= Texas Medication Algorithm Project =

The Texas Medication Algorithm Project (TMAP) is a decision-tree medical algorithm, the design of which was based on the expert opinions of mental health specialists. It has provided and rolled out a set of psychiatric management guidelines for doctors treating certain mental disorders within Texas' publicly funded mental health care system, along with manuals relating to each of them The algorithms commence after diagnosis and cover pharmacological treatment (hence "Medication Algorithm").

==History==
TMAP was initiated in the fall of 1997 and the initial research covered around 500 patients.

TMAP arose from a collaboration that began in 1995 between the Texas Department of Mental Health and Mental Retardation (TDMHMR), pharmaceutical companies, and the University of Texas Southwestern. The research was supported by the National Institute of Mental Health, the Robert Wood Johnson Foundation, the Meadows Foundation, the Lightner-Sams Foundation, the Nanny Hogan Boyd Charitable Trust, TDMHMR, the Center for Mental Health Services, the Department of Veterans Affairs, the Health Services Research and Development Research Career Scientist Award, the United States Pharmacopoeia Convention Inc. and Mental Health Connections.

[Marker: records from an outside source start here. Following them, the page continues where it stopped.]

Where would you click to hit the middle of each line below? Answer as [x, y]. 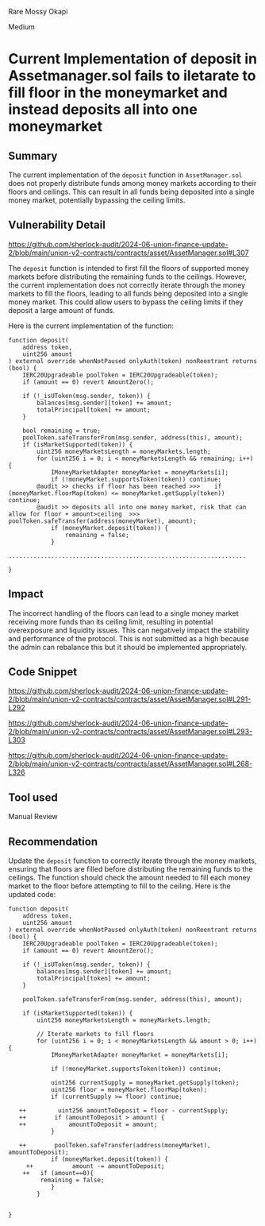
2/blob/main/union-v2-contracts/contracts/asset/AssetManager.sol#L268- [131, 764]
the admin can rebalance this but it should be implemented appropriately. [128, 647]
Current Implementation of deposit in [133, 59]
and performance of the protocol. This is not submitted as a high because [129, 638]
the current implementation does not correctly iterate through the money [127, 284]
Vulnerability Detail [57, 225]
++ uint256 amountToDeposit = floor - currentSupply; [123, 1111]
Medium [22, 27]
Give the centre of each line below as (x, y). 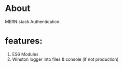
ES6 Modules (25, 54)
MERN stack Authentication (32, 22)
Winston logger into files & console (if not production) (65, 59)
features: (24, 41)
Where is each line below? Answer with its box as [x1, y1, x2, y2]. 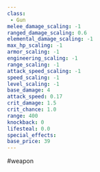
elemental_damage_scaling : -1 [7, 36, 94, 43]
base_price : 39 [7, 138, 51, 145]
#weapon [7, 157, 34, 165]
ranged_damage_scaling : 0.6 [7, 29, 88, 36]
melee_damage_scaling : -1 [7, 23, 81, 30]
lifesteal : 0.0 [7, 125, 51, 132]
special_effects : [7, 131, 57, 138]
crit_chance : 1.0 [7, 106, 57, 113]
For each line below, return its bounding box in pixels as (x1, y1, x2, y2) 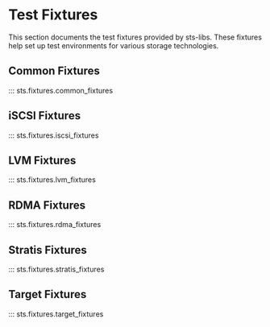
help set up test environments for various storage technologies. (8, 40, 219, 50)
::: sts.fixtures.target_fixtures (8, 308, 104, 319)
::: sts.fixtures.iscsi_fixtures (8, 130, 99, 140)
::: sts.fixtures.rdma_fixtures (8, 220, 102, 230)
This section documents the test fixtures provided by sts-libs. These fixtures (8, 32, 262, 42)
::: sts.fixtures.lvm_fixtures (8, 175, 97, 184)
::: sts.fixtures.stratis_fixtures (8, 264, 105, 274)
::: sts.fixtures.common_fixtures (8, 85, 114, 95)
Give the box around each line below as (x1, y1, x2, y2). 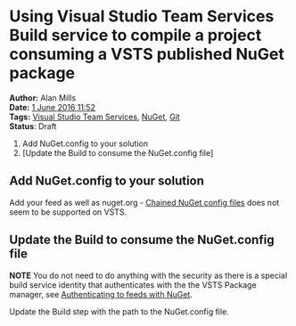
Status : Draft (9, 120, 57, 131)
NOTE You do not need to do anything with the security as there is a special (9, 270, 288, 281)
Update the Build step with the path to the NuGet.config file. (9, 306, 229, 317)
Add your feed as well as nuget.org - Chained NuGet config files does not (9, 197, 280, 208)
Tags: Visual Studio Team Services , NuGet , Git (9, 111, 180, 122)
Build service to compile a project (9, 25, 262, 45)
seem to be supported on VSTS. (9, 207, 127, 217)
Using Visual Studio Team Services (9, 6, 275, 27)

Numerous companies that invent and develop antipsychotic medications provided use of their medications and furnished funding for the project. Companies did not participate in the production of the guidelines. However, in 2012 Dr. Stephen Shon, the medical director of Department of Mental Health and Mental Retardation (MHMR) and author of TMAP, admitted to receiving direct payment from the company Janssen Phamaceuticals while leading the creation of TMAP. Under such influence, TMAP favored drugs sold by Jansen. For example, the widely used antipsychotic drug Haldol was replaced with the more expensive Risperdal for every potential Haldol user covered by Texas Medicaid. Resperdal cost 40 times more than Haldol, had worse side effects, and had a similar efficacy to Haldol.

In 2004, TMAP was mentioned as an example of a successful project in a paper regarding implementing mental health screening programs throughout the United States, by President George W. Bush's New Freedom Commission on Mental Health, which looks to expand the program federally. The President had previously been Governor of Texas, in the period when TMAP was implemented. Similar programs have been implemented in about a dozen States, according to a 2004 report in the British Medical Journal.

Similar algorithms with similar prescribing advice have been produced elsewhere, for instance at the Maudsley Hospital, London.